Much remains to be ascertained about how this system works. There are several directions work could move forward from this seminal observation. One important next step will be testing whether enhancing the anti-viral T cell response (in mouse models of type 1 diabetes) delays or exacerbates the onset of autoimmunity. Another step could be to specifically remove T cells with the “dual-reactive” T cell receptor (again in mouse models) to test whether likelihood of diabetes onset following CVB infection decreases, or whether other dual-reactive T cells re-emerge over time. Unfortunately for any T cell depletion goal, the thymus produces new T cells in humans until we are at least 20 years old, which means periodic “T cell depletion treatments” would be required.
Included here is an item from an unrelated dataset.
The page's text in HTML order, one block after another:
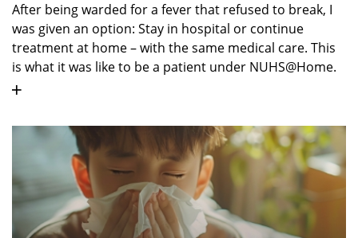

Therefore, a specific depletion treatment for dual-reactive T cells would not be my first choice – especially in people who have not yet developed T1D. The FDA does not generally approve this ‘invasive’ a treatment for someone who has not yet developed the condition being treated.
However, in an adult receiving beta cell replacement therapy (ie transplantation with either isolated islets or whole pancreas), removing these known beta cell-reactive T cells would undoubtedly be useful. This later time-point, islet transplantation, may represent a “more appropriate” time to address this type of “dual-reactive” T cell.